Community Orchard

This project proposes the development of a linear orchard consisting of Community Heritage Orchard, Soft Fruit Garden and Nuttery along the urban section of the Tralee to Fenit Greenway. The proposed site is a strip of scrub land which runs along the east side of the route between the Rock Street entrance and the access point to St. Brendans Park and Connolly Park.

The project aims reconnect with nature through food, landscape and community, to provide an example of how we can introduce food back into the urban landscape and increase local food security, through relearning the art of growing our own food.
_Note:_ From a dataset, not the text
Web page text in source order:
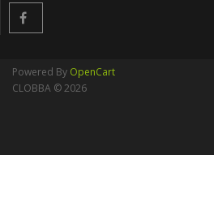
Powered By OpenCart
CLOBBA © 2026

Orchards have played an important role in communities for many centuries, providing a focal point, a gathering space, and a place where people and the rest of nature successfully work together to create abundant harvests, providing fresh fruit long before the time of global freight.

Once a tree is established, it can provide a large yield of fruit and nuts year after year for decades, requiring little human input when compared to the growing vegetables. As a deep-rooted, long-lived perennial, the tree has time to adapt to local conditions and be more resilient.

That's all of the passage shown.